As of 2020-09-16, the current version of client_ltv is v1, and has a schema as follows. The dataset is backfilled through 2020-09-14.

root
 |-- submission_date: date (nullable = true)
 |-- engine: string (nullable = true)
 |-- country: string (nullable = true)
 |-- client_id: string (nullable = true)
 |-- total_client_searches_past_year: long (nullable = true)
 |-- total_client_tagged_searches_past_year: long (nullable = true)
 |-- total_client_ad_clicks_past_year: long (nullable = true)
 |-- total_client_searches_with_ads_past_year: long (nullable = true)
 |-- ad_click_days: long (nullable = true)
 |-- search_days: long (nullable = true)
 |-- search_with_ads_days: long (nullable = true)
 |-- tagged_search_days: long (nullable = true)
 |-- active_days: long (nullable = true)
 |-- pred_num_days_clicking_ads: double (nullable = true)
 |-- pred_num_days_seeing_ads: double (nullable = true)
 |-- pred_num_days_searching: double (nullable = true)
 |-- pred_num_days_tagged_searching: double (nullable = true)
 |-- ad_clicks_per_day: double (nullable = true)
 |-- searches_with_ads_per_day: double (nullable = true)
 |-- searches_per_day: double (nullable = true)
 |-- tagged_searches_per_day: double (nullable = true)
 |-- ad_clicks_cutoff: double (nullable = true)
 |-- searches_with_ads_cutoff: double (nullable = true)
 |-- searches_cutoff: double (nullable = true)
 |-- tagged_searches_cutoff: double (nullable = true)
 |-- ad_clicks_per_day_capped: double (nullable = true)
 |-- searches_with_ads_per_day_capped: double (nullable = true)
 |-- searches_per_day_capped: double (nullable = true)
 |-- tagged_searches_per_day_capped: double (nullable = true)
 |-- total_ad_clicks: long (nullable = true)
 |-- normalized_ltv_ad_clicks_current: double (nullable = true)
 |-- normalized_ltv_search_with_ads_current: double (nullable = true)
 |-- normalized_ltv_search_current: double (nullable = true)
 |-- normalized_ltv_tagged_search_current: double (nullable = true)
 |-- normalized_ltv_ad_clicks_future: double (nullable = true)
 |-- normalized_ltv_search_with_ads_future: double (nullable = true)
 |-- normalized_ltv_search_future: double (nullable = true)
 |-- normalized_ltv_tagged_search_future: double (nullable = true)

Code References

Model Performance

There is additionally a dataset, ltv_daily_model_perf, that tracks the LTV model's prediction performance each day it is re-trained.

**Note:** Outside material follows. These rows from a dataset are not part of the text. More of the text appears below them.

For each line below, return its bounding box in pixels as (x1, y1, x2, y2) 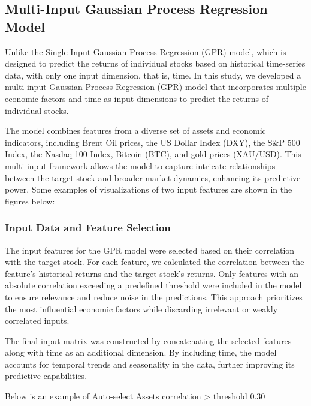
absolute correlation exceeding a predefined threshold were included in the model (5, 279, 302, 291)
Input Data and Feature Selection (5, 220, 171, 235)
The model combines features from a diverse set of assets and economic (5, 124, 266, 137)
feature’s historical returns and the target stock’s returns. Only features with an (5, 267, 299, 279)
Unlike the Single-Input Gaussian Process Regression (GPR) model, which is (5, 45, 286, 58)
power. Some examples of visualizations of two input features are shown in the (5, 183, 292, 196)
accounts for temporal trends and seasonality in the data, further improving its (5, 357, 295, 370)
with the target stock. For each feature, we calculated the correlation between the (5, 255, 304, 268)
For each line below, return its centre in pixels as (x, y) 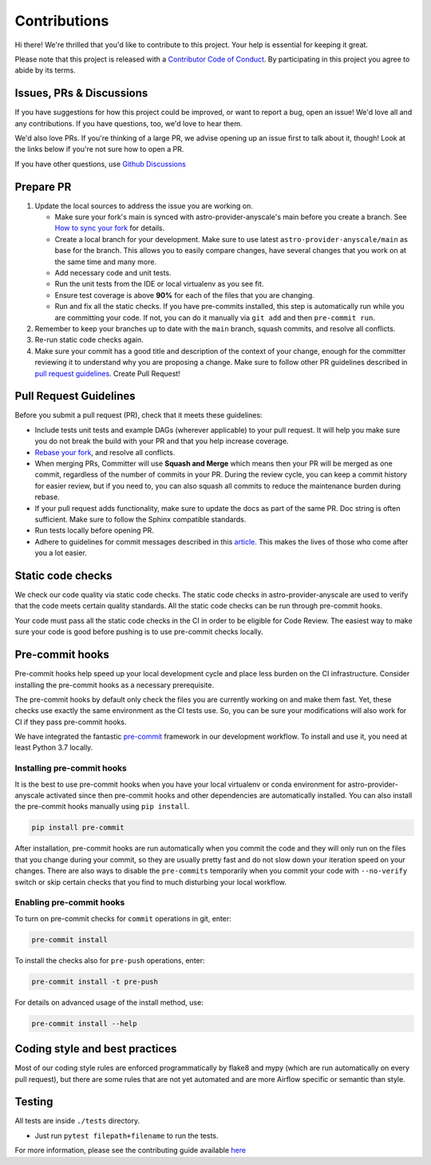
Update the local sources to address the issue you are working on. (144, 206)
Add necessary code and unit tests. (113, 273)
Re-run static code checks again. (89, 340)
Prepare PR (43, 186)
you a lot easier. (61, 553)
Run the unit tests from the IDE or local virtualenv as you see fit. (159, 284)
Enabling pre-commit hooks (70, 902)
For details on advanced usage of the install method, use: (109, 1002)
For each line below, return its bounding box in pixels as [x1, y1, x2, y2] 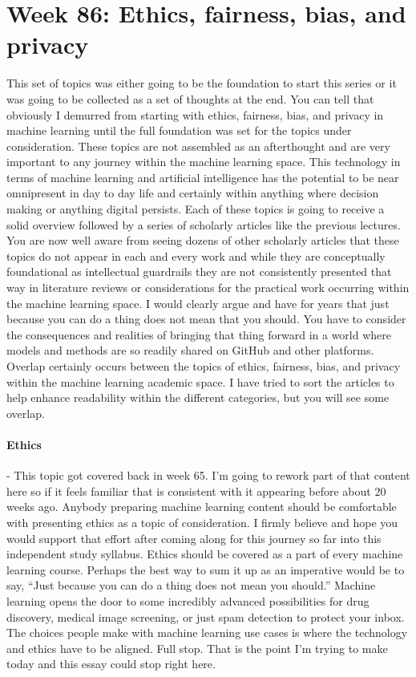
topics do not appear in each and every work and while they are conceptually [6, 247, 386, 264]
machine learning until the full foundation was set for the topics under [6, 122, 352, 139]
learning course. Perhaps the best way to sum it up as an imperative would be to [6, 561, 405, 578]
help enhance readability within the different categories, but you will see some [6, 389, 390, 406]
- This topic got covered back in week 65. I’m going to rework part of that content [6, 467, 410, 484]
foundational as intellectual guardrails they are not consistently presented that [6, 263, 392, 280]
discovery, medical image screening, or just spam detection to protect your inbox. [6, 608, 405, 625]
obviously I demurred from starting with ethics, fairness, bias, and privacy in [6, 106, 384, 123]
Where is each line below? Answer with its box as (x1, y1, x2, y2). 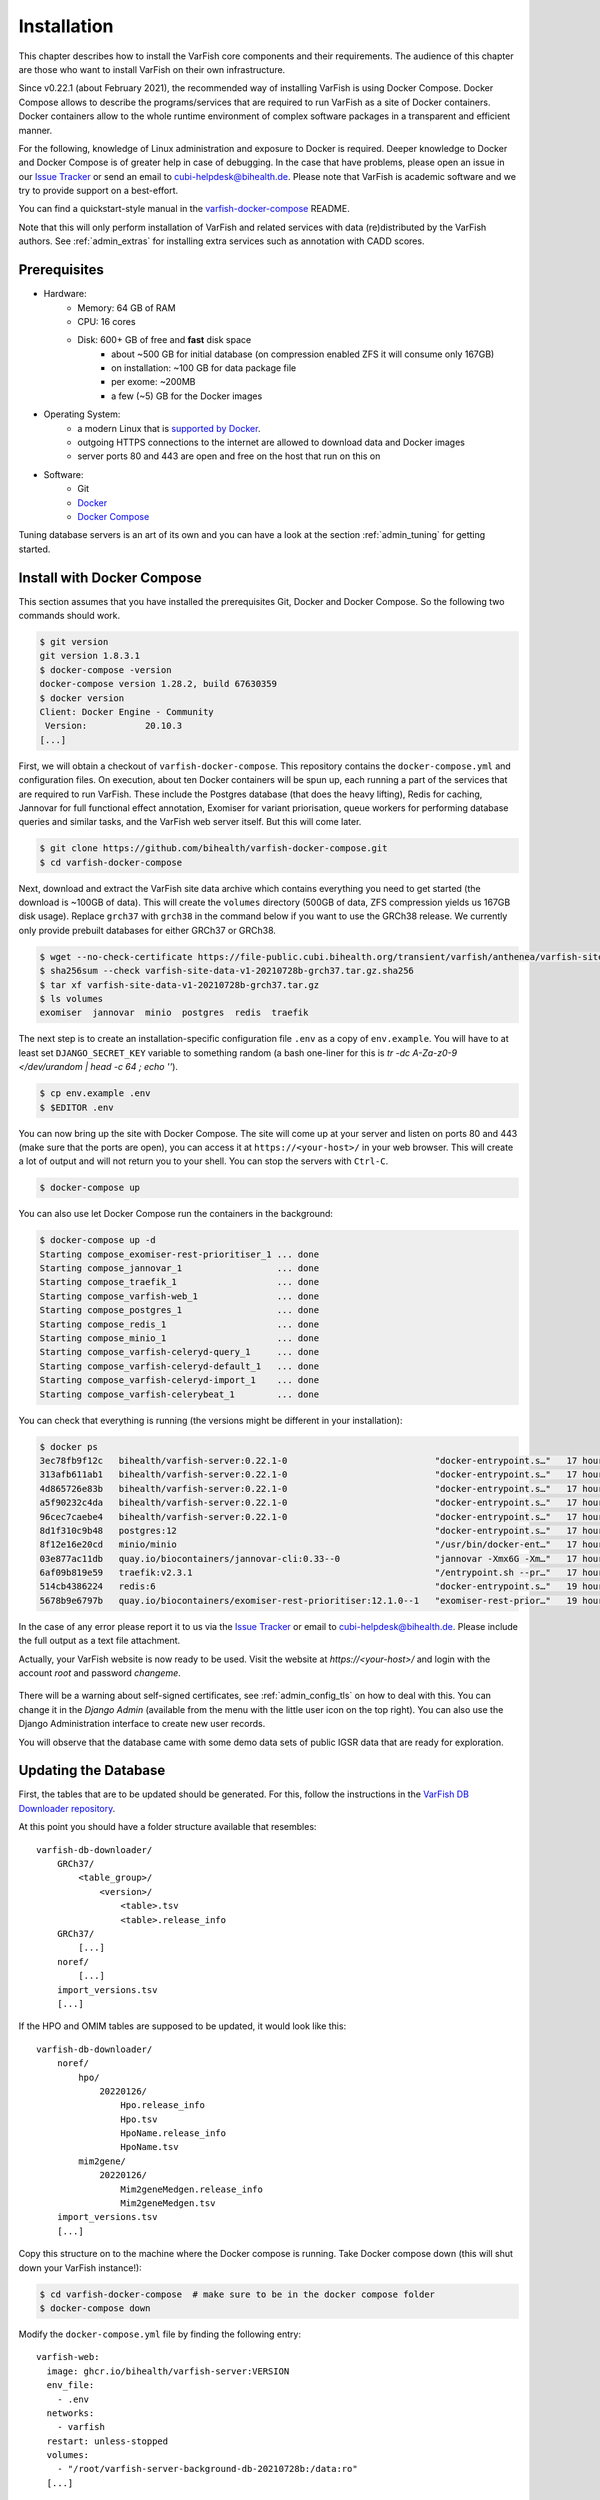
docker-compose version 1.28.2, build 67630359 (39, 678, 277, 690)
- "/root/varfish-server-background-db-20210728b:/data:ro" (56, 2463, 359, 2475)
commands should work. (18, 610, 120, 622)
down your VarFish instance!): (18, 2261, 142, 2274)
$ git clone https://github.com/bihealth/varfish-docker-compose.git (39, 843, 388, 854)
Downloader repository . (18, 1802, 116, 1814)
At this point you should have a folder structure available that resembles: (18, 1821, 317, 1833)
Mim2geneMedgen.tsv (120, 2198, 216, 2209)
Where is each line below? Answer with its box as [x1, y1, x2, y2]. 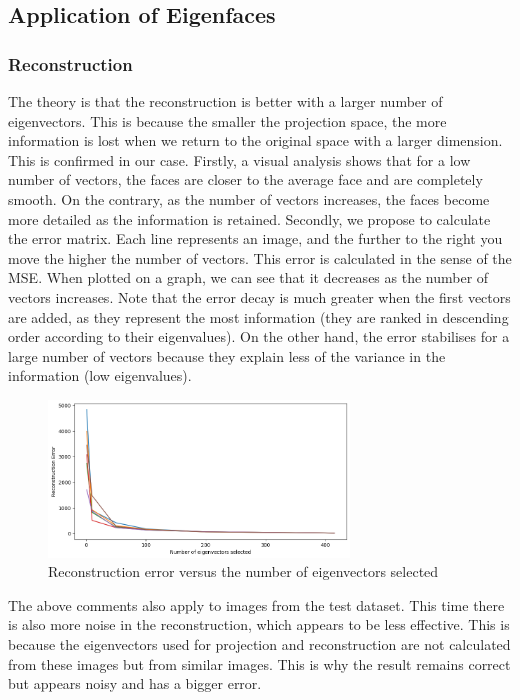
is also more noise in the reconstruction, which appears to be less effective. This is [8, 614, 510, 635]
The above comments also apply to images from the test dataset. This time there [8, 594, 505, 615]
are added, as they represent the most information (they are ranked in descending [8, 306, 509, 327]
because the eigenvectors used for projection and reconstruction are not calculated [8, 633, 511, 654]
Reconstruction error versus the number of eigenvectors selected [48, 561, 439, 582]
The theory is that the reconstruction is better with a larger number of [8, 91, 443, 111]
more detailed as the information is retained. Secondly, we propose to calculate [8, 208, 491, 229]
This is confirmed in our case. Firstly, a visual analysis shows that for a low [8, 149, 471, 170]
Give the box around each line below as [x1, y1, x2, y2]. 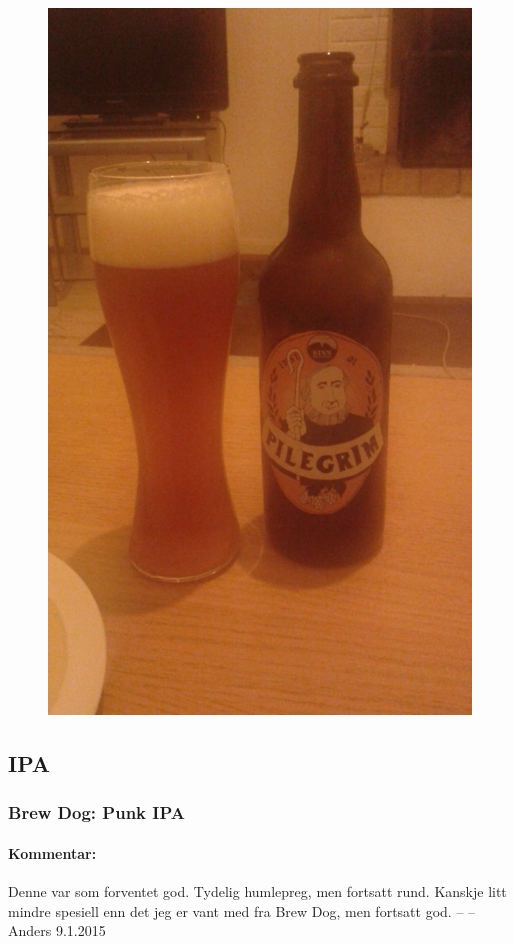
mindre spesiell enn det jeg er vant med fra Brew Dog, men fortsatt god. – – [8, 900, 476, 921]
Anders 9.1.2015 [8, 920, 106, 941]
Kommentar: [8, 842, 97, 863]
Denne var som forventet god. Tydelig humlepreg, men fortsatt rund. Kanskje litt [8, 881, 507, 902]
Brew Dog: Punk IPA [8, 800, 185, 825]
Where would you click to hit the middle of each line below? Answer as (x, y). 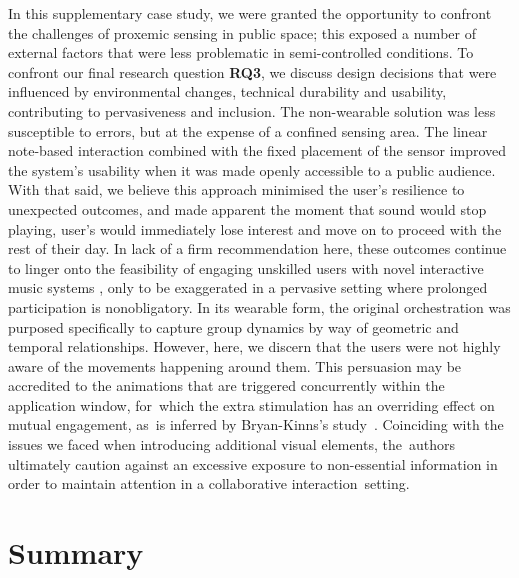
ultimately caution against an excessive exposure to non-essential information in (253, 463)
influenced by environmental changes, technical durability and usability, (227, 91)
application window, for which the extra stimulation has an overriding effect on (251, 404)
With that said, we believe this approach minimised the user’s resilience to (236, 189)
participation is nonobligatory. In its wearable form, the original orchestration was (259, 306)
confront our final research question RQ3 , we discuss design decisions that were (252, 71)
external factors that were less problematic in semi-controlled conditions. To (241, 52)
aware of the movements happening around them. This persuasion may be (235, 365)
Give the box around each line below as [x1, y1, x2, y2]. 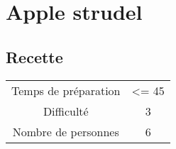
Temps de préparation [11, 82, 121, 99]
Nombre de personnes [12, 123, 119, 140]
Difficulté [43, 102, 89, 119]
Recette [6, 45, 63, 67]
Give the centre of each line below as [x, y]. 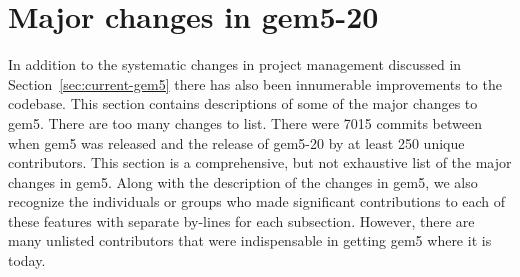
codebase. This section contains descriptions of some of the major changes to [243, 103]
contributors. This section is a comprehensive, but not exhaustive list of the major [260, 162]
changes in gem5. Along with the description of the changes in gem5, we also [243, 181]
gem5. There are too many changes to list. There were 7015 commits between [245, 122]
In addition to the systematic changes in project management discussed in [235, 64]
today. [27, 260]
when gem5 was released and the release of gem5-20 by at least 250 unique [236, 142]
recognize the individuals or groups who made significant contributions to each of [257, 201]
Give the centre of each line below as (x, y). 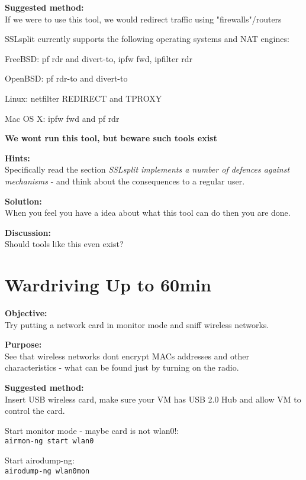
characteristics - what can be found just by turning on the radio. (122, 367)
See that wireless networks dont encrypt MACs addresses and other (127, 356)
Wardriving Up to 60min (108, 285)
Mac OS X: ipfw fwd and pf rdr (62, 118)
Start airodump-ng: (40, 460)
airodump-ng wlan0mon (47, 471)
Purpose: (23, 344)
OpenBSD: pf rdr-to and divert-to (66, 78)
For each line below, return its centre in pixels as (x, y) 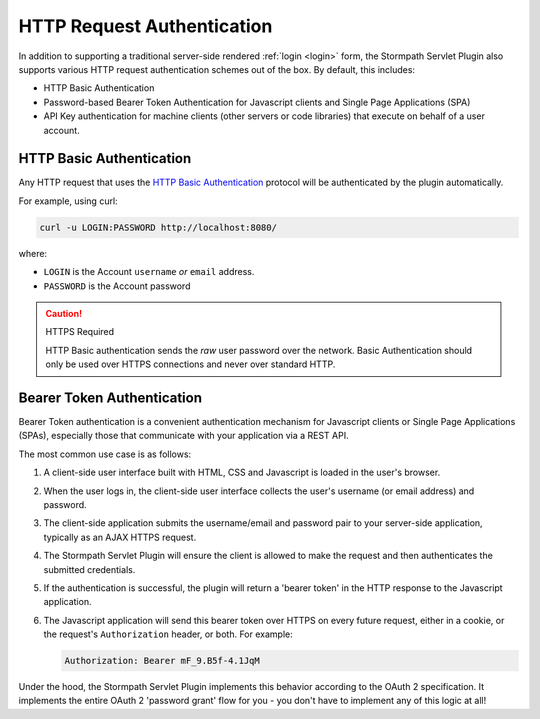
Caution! (64, 313)
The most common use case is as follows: (105, 454)
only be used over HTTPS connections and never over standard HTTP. (190, 364)
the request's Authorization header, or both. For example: (168, 634)
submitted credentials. (89, 569)
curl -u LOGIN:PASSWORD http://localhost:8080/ (158, 227)
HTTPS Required (80, 332)
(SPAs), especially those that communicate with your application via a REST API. (183, 436)
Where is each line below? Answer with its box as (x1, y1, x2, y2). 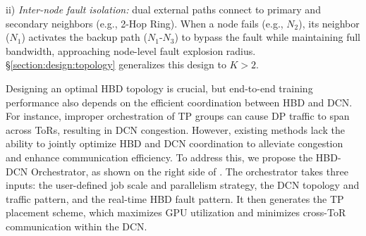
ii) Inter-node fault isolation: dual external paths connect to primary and (6, 2, 321, 16)
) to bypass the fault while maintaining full (174, 30, 360, 44)
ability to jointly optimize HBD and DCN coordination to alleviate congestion (6, 136, 343, 151)
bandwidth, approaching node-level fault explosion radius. (6, 43, 256, 58)
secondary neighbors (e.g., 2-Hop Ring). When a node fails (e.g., (6, 15, 283, 30)
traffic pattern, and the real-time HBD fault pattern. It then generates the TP (6, 191, 344, 206)
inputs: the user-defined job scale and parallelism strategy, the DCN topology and (6, 178, 360, 192)
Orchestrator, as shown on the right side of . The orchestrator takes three (30, 163, 348, 178)
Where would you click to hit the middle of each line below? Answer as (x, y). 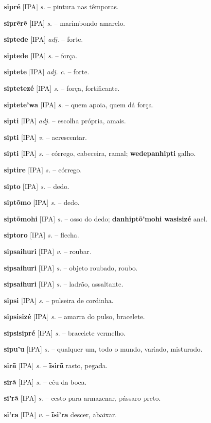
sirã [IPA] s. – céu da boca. (45, 381)
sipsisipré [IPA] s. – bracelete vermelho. (65, 332)
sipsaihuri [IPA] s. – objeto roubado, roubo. (71, 267)
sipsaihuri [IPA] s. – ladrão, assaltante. (64, 284)
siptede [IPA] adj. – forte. (44, 39)
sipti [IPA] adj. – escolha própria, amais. (65, 121)
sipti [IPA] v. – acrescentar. (45, 137)
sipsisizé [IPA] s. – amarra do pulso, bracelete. (74, 316)
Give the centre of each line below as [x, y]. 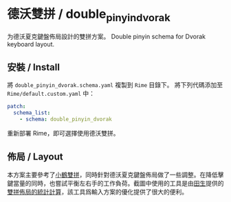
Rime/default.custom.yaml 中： [51, 94]
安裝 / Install [34, 67]
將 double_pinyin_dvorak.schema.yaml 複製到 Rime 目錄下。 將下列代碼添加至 [115, 85]
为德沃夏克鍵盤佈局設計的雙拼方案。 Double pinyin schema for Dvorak [107, 36]
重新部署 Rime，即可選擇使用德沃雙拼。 [63, 133]
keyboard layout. [31, 44]
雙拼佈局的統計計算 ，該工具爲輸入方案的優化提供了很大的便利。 [97, 192]
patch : [16, 107]
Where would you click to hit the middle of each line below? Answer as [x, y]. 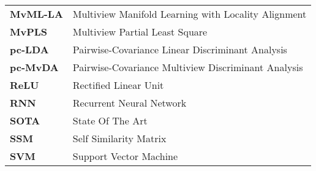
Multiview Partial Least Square [140, 32]
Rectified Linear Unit [118, 85]
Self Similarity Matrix [119, 138]
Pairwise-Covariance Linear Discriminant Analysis [180, 49]
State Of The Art [110, 120]
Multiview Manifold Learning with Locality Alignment [190, 14]
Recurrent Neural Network [130, 103]
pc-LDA [29, 49]

For a given day, one could check the performance with the following query:

SELECT
  active_days,
  actual,
  model
FROM
  `moz-fx-data-shared-prod.analysis.ltv_daily_model_perf`
WHERE
  date = '2020-09-29'
AND
  metric = 'days_clicked_ads'
ORDER BY
  active_days

This produces a histogram for the observed user frequencies and the model's predicted frequencies, allowing a chart similar to the one shown in the "assessing model fit" example in the lifetimes documentation. This table only checks performance for clients the model expects have, for example, clicked an ad in 0 to 28 days in the past year, since most of the distribution is contained in that interval.